'''
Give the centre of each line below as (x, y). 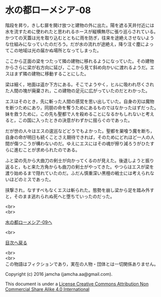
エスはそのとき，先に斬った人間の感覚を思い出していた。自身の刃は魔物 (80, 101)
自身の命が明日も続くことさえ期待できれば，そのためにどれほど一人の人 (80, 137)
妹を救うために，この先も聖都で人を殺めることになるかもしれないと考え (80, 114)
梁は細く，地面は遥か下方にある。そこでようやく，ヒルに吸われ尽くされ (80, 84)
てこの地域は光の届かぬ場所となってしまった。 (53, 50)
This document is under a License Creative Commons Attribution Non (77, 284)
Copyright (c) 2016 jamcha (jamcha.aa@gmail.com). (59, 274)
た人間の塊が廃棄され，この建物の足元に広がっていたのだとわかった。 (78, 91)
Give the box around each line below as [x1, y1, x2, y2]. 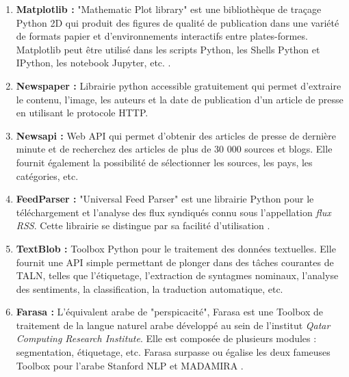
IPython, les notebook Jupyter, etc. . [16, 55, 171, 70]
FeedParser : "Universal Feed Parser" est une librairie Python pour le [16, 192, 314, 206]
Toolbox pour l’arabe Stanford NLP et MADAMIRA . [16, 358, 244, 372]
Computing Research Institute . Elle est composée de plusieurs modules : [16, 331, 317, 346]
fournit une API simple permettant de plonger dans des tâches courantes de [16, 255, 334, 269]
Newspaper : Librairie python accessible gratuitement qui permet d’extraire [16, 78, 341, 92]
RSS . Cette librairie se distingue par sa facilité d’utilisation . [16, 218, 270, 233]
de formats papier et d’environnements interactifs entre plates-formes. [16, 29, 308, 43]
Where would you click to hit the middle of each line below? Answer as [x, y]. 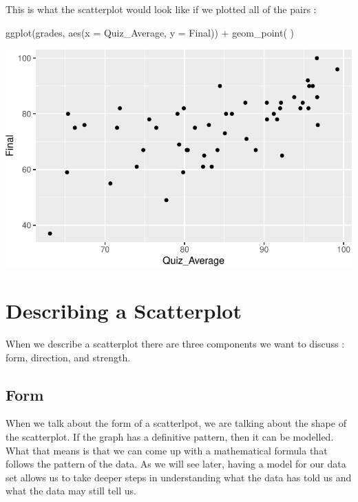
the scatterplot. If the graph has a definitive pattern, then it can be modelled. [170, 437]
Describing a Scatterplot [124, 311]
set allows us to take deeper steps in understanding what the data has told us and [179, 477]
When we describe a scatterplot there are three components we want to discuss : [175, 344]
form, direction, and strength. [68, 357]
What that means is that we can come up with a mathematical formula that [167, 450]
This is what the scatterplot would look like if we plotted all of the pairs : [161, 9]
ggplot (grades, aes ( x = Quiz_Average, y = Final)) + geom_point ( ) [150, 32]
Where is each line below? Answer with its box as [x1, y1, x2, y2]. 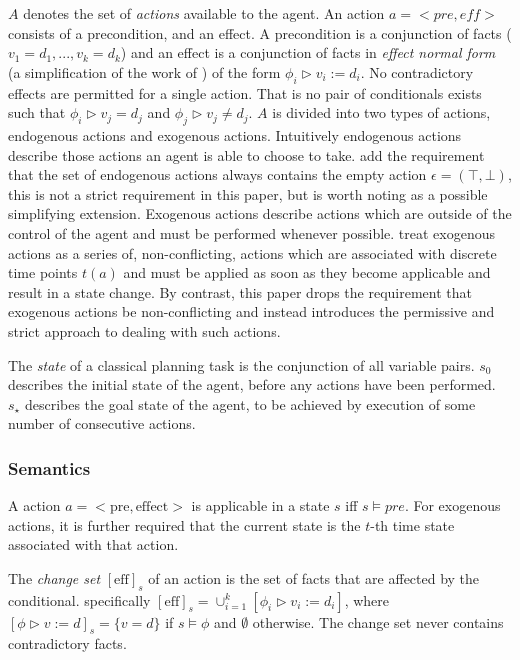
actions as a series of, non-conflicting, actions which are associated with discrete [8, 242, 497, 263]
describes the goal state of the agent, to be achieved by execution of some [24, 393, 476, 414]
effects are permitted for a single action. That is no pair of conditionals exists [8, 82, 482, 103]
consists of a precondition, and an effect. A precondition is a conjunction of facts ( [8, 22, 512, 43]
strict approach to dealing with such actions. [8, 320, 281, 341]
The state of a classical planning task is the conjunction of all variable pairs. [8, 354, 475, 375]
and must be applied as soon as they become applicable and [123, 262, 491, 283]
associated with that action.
'''
# [Problem statement]
Reproduce every entry exactly; images stay out.

# [Exercise output]
Give the centre of each line below as (x, y). 
エスはそのとき，先に斬った人間の感覚を思い出していた。自身の刃は魔物 (80, 101)
自身の命が明日も続くことさえ期待できれば，そのためにどれほど一人の人 (80, 137)
妹を救うために，この先も聖都で人を殺めることになるかもしれないと考え (80, 114)
梁は細く，地面は遥か下方にある。そこでようやく，ヒルに吸われ尽くされ (80, 84)
てこの地域は光の届かぬ場所となってしまった。 (53, 50)
This document is under a License Creative Commons Attribution Non (77, 284)
Copyright (c) 2016 jamcha (jamcha.aa@gmail.com). (59, 274)
た人間の塊が廃棄され，この建物の足元に広がっていたのだとわかった。 (78, 91)
Give the box around each line below as [x1, y1, x2, y2]. 
IPython, les notebook Jupyter, etc. . [16, 55, 171, 70]
FeedParser : "Universal Feed Parser" est une librairie Python pour le [16, 192, 314, 206]
Toolbox pour l’arabe Stanford NLP et MADAMIRA . [16, 358, 244, 372]
Computing Research Institute . Elle est composée de plusieurs modules : [16, 331, 317, 346]
fournit une API simple permettant de plonger dans des tâches courantes de [16, 255, 334, 269]
Newspaper : Librairie python accessible gratuitement qui permet d’extraire [16, 78, 341, 92]
RSS . Cette librairie se distingue par sa facilité d’utilisation . [16, 218, 270, 233]
de formats papier et d’environnements interactifs entre plates-formes. [16, 29, 308, 43]
Where would you click to hit the middle of each line below? Answer as [x, y]. 
the scatterplot. If the graph has a definitive pattern, then it can be modelled. [170, 437]
Describing a Scatterplot [124, 311]
set allows us to take deeper steps in understanding what the data has told us and [179, 477]
When we describe a scatterplot there are three components we want to discuss : [175, 344]
form, direction, and strength. [68, 357]
What that means is that we can come up with a mathematical formula that [167, 450]
This is what the scatterplot would look like if we plotted all of the pairs : [161, 9]
ggplot (grades, aes ( x = Quiz_Average, y = Final)) + geom_point ( ) [150, 32]
Where is each line below? Answer with its box as [x1, y1, x2, y2]. 
actions as a series of, non-conflicting, actions which are associated with discrete [8, 242, 497, 263]
describes the goal state of the agent, to be achieved by execution of some [24, 393, 476, 414]
effects are permitted for a single action. That is no pair of conditionals exists [8, 82, 482, 103]
consists of a precondition, and an effect. A precondition is a conjunction of facts ( [8, 22, 512, 43]
strict approach to dealing with such actions. [8, 320, 281, 341]
The state of a classical planning task is the conjunction of all variable pairs. [8, 354, 475, 375]
and must be applied as soon as they become applicable and [123, 262, 491, 283]
associated with that action.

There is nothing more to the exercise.